The accuser was immediately depicted by representatives of the university as being a slut. But upon interviewing the girl, Anson heard a different point of view that was never reported by the news media. She claimed the gang-rape had been prearranged. In other words, it was not a spontaneous event caused by lust.

A friend of hers had been dating one of the players, who got her pregnant. When she asked him for money to pay for an abortion, he refused. So, her friend (the accuser in the July 1974 scandal) confronted him and threatened to expose him to the university administration. He gave in to her blackmail and gave her friend money for an abortion.

Time went by, and the blackmailer started dating one of the other players. One night he invited her into his dorm, and she had consensual sex with him. He excused himself from his room and did not come back. Soon the player whom she had blackmailed came into the room while she was still undressed. He threatened to push her out the window of the dorm room (which was three stories above ground) if she didn't submit to him. He was followed by four other players who had their way with her for about a two-hour period, during which she claimed to have been penetrated a total of nine times.

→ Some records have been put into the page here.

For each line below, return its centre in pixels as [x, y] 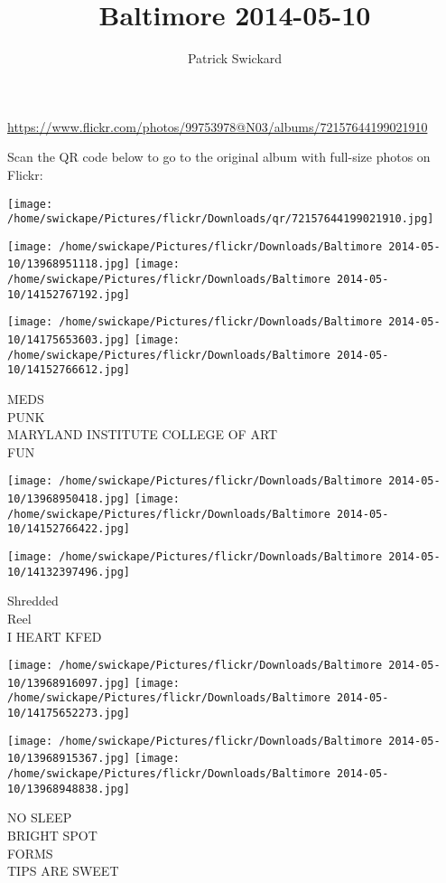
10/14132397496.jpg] [69, 572]
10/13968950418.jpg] [69, 499]
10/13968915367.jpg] [69, 759]
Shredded [33, 601]
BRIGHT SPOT [52, 835]
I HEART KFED [55, 636]
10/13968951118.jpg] [69, 264]
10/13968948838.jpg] [69, 789]
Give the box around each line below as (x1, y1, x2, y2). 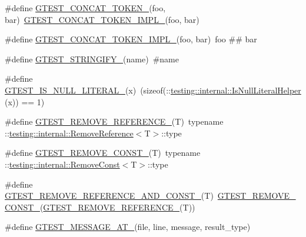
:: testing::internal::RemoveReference (5, 126, 134, 139)
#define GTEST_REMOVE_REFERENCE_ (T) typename (5, 115, 224, 128)
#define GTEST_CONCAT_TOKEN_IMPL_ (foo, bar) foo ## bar (5, 33, 257, 45)
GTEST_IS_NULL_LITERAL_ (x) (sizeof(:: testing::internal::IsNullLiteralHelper (5, 84, 301, 96)
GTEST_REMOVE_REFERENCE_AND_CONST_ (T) (5, 189, 214, 202)
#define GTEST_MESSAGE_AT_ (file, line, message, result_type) (5, 221, 251, 233)
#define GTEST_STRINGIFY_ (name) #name (5, 52, 179, 65)
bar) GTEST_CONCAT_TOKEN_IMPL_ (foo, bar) (5, 13, 199, 25)
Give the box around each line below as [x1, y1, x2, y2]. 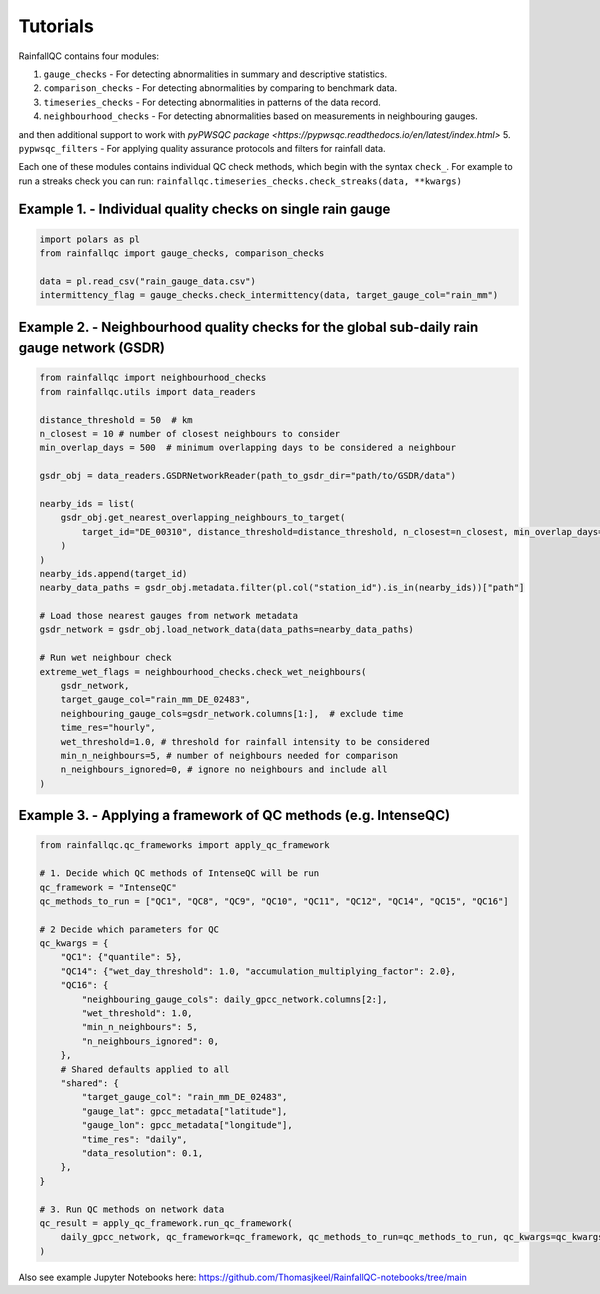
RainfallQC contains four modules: [18, 50, 160, 62]
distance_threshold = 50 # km [39, 414, 194, 425]
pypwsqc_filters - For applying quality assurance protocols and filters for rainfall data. [18, 142, 386, 154]
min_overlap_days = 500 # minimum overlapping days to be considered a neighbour [39, 442, 457, 454]
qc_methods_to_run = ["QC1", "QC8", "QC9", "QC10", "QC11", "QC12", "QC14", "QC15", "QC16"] [39, 895, 509, 907]
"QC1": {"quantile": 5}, [60, 951, 183, 963]
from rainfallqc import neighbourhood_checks [39, 372, 267, 384]
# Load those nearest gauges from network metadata [39, 610, 299, 622]

So, I would hope some people would reject the false notion that rape is caused only by lust. If the girl's accusations were correct, then the primary motivation on the part of the rapists was revenge, not lust. Ask any of the surviving German women of the 2 million German women and girls who were raped by Soviet soldiers (often repeatedly) during WW2 if their rape was motivated by lust.

The accuser's account sounds quite feasible. Why didn't Hesburg require the accuser, her friend, and the six players take lie detector tests?

She chose to not press charges when the local DA said the chances of getting a conviction were slim. (Would most Notre Dame fans or fans of any other college football team been able to be objective about the charges? I seriously doubt it.) Another reason, which possibly was more compelling, was because she was receiving death threats. She had a nervous breakdown and had to be incarcerated in a psychiatric ward for a while. The following question comes to mind: If her accusations were false, why did she have a nervous breakdown?

If I remember the article correctly, the administration had said the six players would be expelled. They reneged. All six of the players were allowed to return to Notre Dame the following year. (One of them chose to transfer to another institution.) Three of the five who returned to Notre Dame went on to play professional football, one of whom was given the Lombardi Award. Incidentally, in the same year this scandal occurred, a nonathletic student was discovered to have engaged in consensual sex with a coed. His penalty? He was expelled. A double standard, perhaps, on the part of a religious institution? This outrageous hypocrisy is absolutely galling to me as a Christian.

To repeat, Anson only suspected that a gang-rape may have taken place; but he claimed that the Notre Dame administration had undeniably staged a cover-up. Is this so hard to believe?

Of course, most football and basketball players don't commit rape; but from what I understand, the relative few who do often get away with it. Until recently, this problem was completely ignored by the sports media.

The claim that virtually all high-school and college athletes are knights in shining armor and that all the accusers are lying sluts is simply too ludicrous for me to accept. (No, I don't believe all such accusations are true; so, please don't go there.) Even some men connected to the world of sports (such as Joe Ehrmann and Dave Zirin) maintain there's a problem with "jock privilege" and rape.

And before anyone throws the "Feminist!" label at me, I happen to be pro-life, a stance that is anathema to most feminists today. I won't engage in name-calling. I'm too tired to do that now.